TASK TO CARRY OUT —
Write out the lines below exactly, beginning at the one with "Overview (6, 138, 76, 160)" and stopping after the one with "[image: figs/9e_sbs-add-node-mac2. [77, 249]"; the pictures are not copied.

TASK INPUTS —

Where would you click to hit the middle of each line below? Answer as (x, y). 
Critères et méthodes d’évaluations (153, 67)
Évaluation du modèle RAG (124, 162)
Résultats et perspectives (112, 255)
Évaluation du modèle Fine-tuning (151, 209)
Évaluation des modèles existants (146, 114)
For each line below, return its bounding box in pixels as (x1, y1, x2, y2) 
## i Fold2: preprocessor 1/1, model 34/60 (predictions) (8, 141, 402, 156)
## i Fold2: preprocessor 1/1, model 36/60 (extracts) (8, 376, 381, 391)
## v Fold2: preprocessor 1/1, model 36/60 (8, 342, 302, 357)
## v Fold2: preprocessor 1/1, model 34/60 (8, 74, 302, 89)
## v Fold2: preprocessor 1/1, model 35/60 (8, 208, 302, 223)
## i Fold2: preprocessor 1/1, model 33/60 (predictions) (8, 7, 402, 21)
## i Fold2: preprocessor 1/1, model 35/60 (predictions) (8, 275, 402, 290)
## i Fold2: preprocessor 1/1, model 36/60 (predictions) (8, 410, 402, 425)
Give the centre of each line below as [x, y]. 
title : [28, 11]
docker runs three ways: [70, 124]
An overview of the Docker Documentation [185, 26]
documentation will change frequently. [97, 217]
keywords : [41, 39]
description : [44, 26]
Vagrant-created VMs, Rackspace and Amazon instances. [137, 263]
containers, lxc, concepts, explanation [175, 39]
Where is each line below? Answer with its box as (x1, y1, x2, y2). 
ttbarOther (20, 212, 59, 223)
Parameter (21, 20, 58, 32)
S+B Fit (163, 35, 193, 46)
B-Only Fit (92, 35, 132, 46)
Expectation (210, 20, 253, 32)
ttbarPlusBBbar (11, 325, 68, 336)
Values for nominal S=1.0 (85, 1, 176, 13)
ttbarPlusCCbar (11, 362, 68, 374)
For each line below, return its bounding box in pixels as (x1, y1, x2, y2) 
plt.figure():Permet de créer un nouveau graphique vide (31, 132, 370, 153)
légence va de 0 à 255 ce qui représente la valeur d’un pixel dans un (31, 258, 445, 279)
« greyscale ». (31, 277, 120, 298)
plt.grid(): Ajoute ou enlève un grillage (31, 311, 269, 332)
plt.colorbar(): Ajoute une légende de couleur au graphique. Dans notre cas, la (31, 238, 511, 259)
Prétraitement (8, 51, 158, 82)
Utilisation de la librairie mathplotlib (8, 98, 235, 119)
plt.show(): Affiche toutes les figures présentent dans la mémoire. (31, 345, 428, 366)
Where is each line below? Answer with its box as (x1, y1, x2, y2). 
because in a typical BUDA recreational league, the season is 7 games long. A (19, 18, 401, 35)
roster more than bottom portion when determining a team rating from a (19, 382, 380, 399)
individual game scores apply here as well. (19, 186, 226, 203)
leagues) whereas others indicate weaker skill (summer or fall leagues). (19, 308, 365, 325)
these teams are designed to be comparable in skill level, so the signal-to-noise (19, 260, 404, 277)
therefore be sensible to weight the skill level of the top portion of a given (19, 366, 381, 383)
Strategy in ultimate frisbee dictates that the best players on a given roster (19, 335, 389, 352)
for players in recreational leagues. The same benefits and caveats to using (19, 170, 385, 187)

--

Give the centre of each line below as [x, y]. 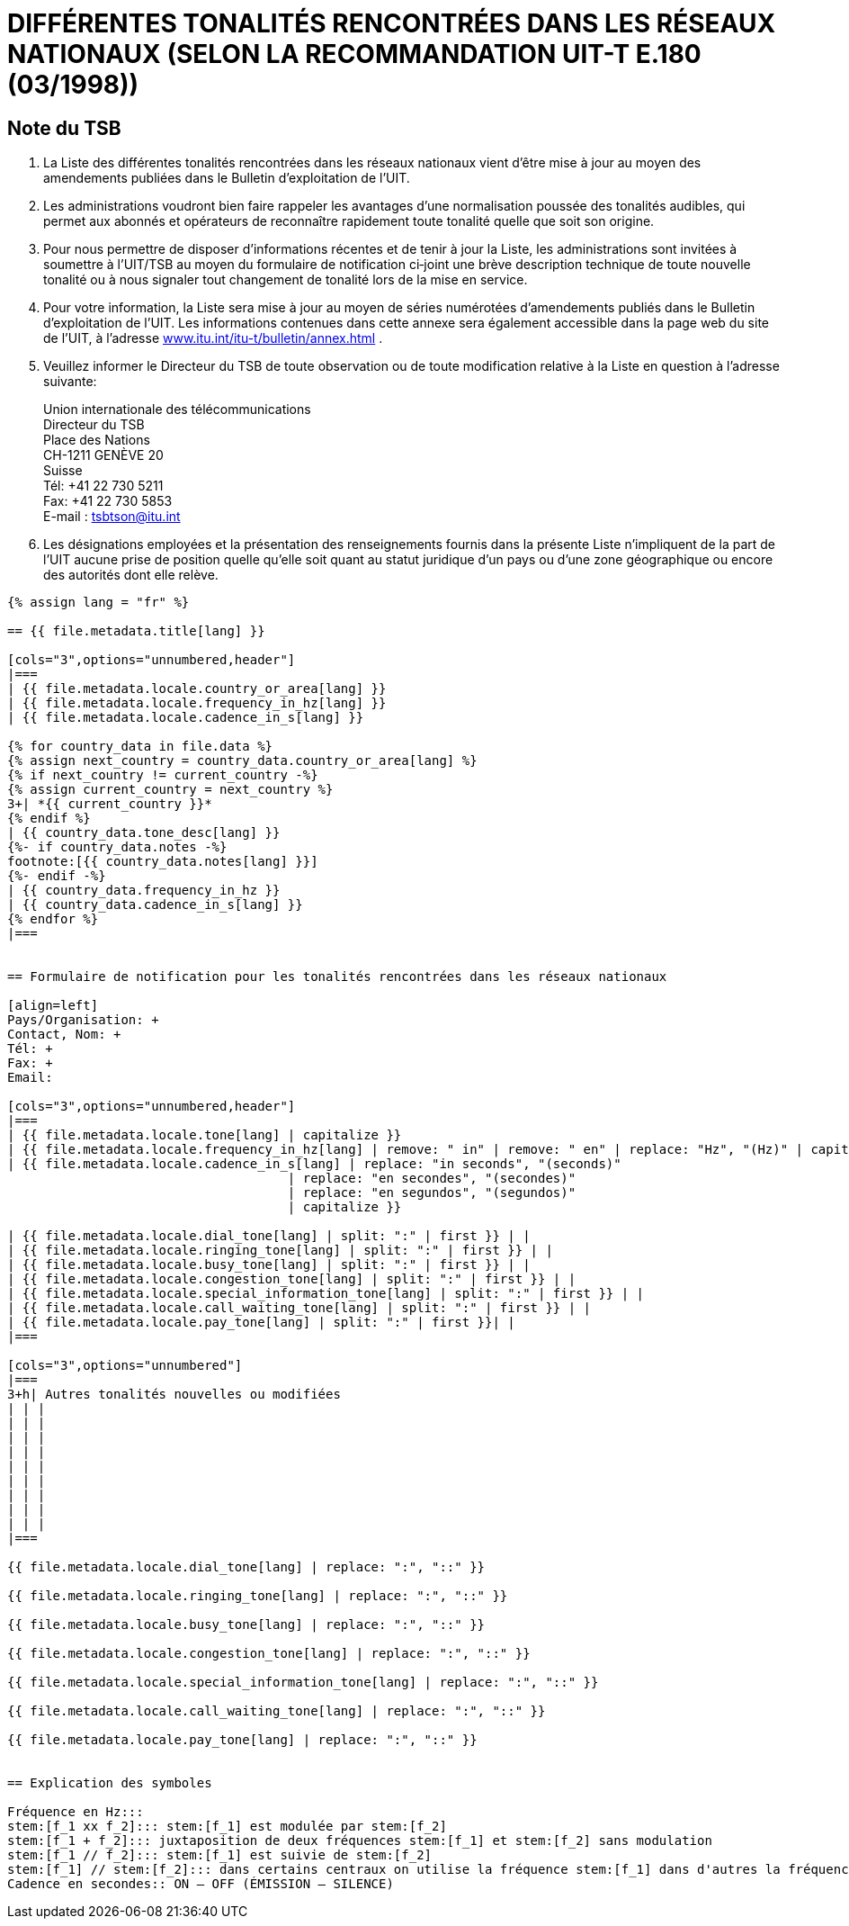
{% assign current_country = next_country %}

==

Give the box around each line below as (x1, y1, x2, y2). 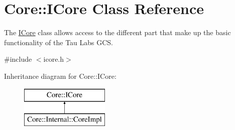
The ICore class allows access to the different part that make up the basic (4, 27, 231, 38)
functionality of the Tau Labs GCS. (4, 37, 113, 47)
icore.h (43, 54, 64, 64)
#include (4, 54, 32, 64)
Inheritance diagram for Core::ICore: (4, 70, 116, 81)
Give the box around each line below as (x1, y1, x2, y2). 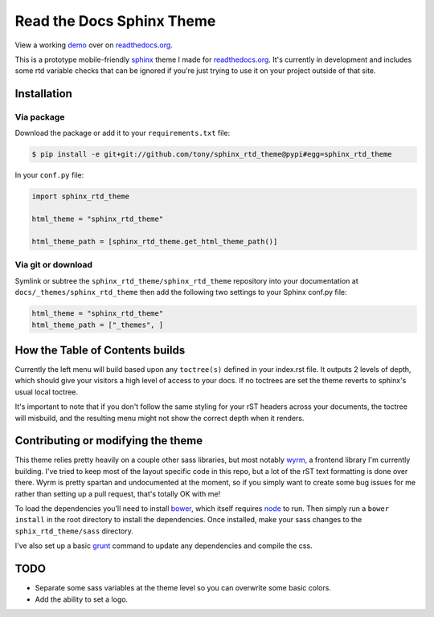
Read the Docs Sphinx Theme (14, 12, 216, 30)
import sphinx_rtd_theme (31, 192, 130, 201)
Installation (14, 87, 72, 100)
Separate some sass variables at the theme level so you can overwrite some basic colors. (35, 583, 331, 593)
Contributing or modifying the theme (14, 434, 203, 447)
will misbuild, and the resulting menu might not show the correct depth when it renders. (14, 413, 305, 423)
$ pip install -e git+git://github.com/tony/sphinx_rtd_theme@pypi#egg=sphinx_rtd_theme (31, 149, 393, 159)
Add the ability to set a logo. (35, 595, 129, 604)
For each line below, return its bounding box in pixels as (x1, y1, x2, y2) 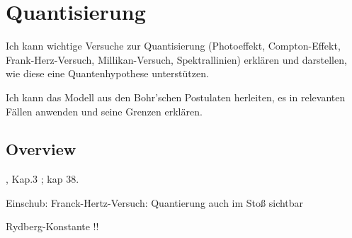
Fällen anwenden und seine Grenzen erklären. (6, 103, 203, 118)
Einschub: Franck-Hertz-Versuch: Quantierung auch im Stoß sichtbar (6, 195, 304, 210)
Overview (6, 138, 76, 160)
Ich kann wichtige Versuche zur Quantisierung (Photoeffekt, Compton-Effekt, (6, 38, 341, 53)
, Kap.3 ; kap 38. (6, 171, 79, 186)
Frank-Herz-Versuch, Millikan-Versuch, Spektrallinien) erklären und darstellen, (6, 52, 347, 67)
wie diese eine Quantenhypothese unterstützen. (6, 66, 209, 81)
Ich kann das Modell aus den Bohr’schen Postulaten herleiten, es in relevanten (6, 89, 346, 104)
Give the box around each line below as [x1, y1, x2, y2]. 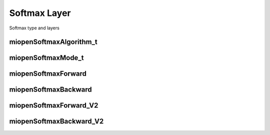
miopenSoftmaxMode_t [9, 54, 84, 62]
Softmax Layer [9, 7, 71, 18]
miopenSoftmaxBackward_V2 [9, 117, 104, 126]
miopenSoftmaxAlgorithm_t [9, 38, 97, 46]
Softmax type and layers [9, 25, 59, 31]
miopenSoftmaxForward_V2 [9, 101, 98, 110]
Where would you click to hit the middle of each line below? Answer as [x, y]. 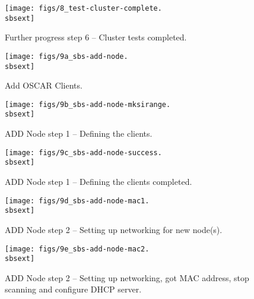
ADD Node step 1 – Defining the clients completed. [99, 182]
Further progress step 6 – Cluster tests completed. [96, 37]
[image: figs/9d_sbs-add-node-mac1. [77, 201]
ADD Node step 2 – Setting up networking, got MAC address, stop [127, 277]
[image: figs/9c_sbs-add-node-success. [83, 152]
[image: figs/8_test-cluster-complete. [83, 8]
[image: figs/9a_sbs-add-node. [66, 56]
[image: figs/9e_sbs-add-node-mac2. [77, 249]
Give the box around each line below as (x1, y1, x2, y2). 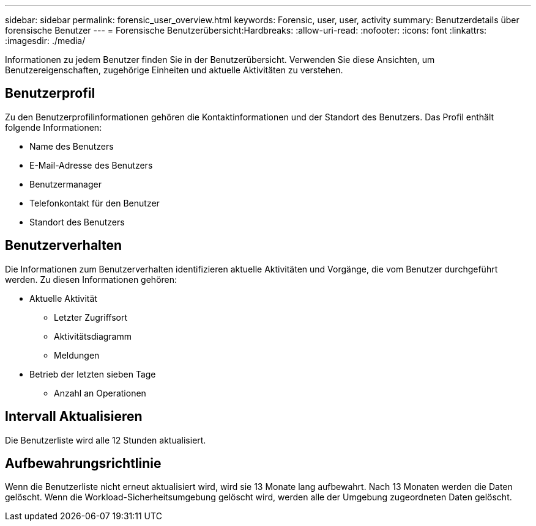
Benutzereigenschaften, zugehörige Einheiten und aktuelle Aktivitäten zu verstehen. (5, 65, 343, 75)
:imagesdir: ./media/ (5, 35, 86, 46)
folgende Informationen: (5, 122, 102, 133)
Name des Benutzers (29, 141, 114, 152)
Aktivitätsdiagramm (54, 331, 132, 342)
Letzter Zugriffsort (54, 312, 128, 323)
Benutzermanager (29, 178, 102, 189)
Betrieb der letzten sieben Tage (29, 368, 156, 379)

RESPONSE —
Overview (6, 138, 76, 160)
Ich kann wichtige Versuche zur Quantisierung (Photoeffekt, Compton-Effekt, (6, 38, 341, 53)
, Kap.3 ; kap 38. (6, 171, 79, 186)
Frank-Herz-Versuch, Millikan-Versuch, Spektrallinien) erklären und darstellen, (6, 52, 347, 67)
wie diese eine Quantenhypothese unterstützen. (6, 66, 209, 81)
Ich kann das Modell aus den Bohr’schen Postulaten herleiten, es in relevanten (6, 89, 346, 104)
Give the box around each line below as [x1, y1, x2, y2]. 
miopenSoftmaxMode_t [9, 54, 84, 62]
Softmax Layer [9, 7, 71, 18]
miopenSoftmaxBackward_V2 [9, 117, 104, 126]
miopenSoftmaxAlgorithm_t [9, 38, 97, 46]
Softmax type and layers [9, 25, 59, 31]
miopenSoftmaxForward_V2 [9, 101, 98, 110]
Where would you click to hit the middle of each line below? Answer as [x, y]. 
ADD Node step 1 – Defining the clients completed. [99, 182]
Further progress step 6 – Cluster tests completed. [96, 37]
[image: figs/9d_sbs-add-node-mac1. [77, 201]
ADD Node step 2 – Setting up networking, got MAC address, stop [127, 277]
[image: figs/9c_sbs-add-node-success. [83, 152]
[image: figs/8_test-cluster-complete. [83, 8]
[image: figs/9a_sbs-add-node. [66, 56]
[image: figs/9e_sbs-add-node-mac2. [77, 249]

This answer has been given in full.